(Entries taken from a collection)
──────────────────────────────

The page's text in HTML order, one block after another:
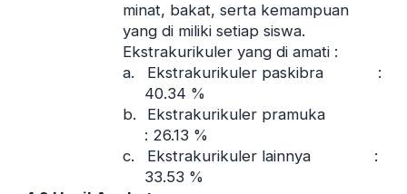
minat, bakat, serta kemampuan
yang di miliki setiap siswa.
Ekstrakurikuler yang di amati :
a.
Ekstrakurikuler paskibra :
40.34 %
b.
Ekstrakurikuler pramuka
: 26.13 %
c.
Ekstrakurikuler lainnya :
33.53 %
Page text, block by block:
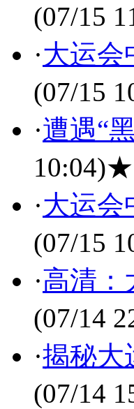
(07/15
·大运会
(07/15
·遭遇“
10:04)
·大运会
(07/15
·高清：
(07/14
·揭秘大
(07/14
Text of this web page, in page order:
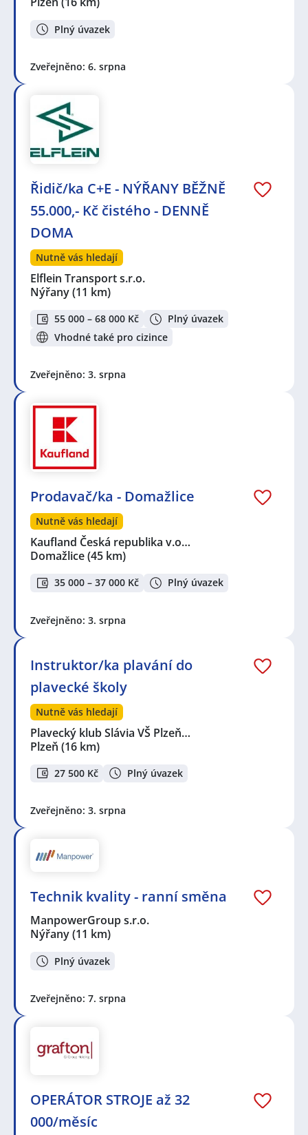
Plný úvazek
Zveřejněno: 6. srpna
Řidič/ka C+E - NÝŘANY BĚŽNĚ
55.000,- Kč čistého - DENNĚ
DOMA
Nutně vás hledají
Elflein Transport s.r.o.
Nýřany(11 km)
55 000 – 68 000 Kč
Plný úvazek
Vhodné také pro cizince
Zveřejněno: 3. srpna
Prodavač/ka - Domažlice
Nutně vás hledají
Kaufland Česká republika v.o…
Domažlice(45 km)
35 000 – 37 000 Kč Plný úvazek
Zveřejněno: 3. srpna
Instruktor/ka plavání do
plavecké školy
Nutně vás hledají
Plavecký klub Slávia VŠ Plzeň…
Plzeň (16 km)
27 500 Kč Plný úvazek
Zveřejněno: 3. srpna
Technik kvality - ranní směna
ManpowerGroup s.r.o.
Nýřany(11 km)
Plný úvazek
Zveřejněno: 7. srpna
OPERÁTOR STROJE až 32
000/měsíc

──────────────────────────────

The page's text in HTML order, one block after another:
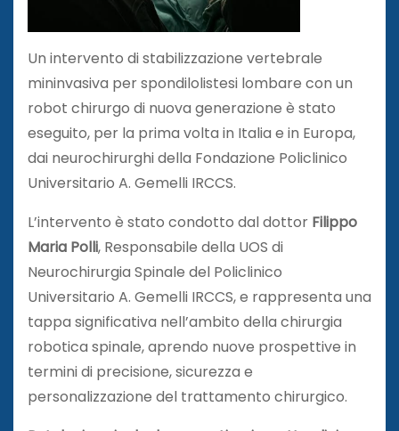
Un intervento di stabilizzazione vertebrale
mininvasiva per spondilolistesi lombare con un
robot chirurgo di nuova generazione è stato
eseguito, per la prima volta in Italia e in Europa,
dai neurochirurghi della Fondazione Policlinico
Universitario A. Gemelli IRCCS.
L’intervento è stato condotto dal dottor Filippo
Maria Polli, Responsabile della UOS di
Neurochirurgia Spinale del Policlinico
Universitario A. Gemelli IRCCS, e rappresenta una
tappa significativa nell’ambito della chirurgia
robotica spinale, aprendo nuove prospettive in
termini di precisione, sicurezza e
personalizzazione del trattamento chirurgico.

──────────────────────────────

*YOUR ASSIGNMENT*: Above are the records. Print exactly, and only, the lines from the line with "Neurochirurgia Spinale del Policlinico" to the line with "personalizzazione del trattamento chirurgico.", both inclusive.

*ANSWER*:
Neurochirurgia Spinale del Policlinico
Universitario A. Gemelli IRCCS, e rappresenta una
tappa significativa nell’ambito della chirurgia
robotica spinale, aprendo nuove prospettive in
termini di precisione, sicurezza e
personalizzazione del trattamento chirurgico.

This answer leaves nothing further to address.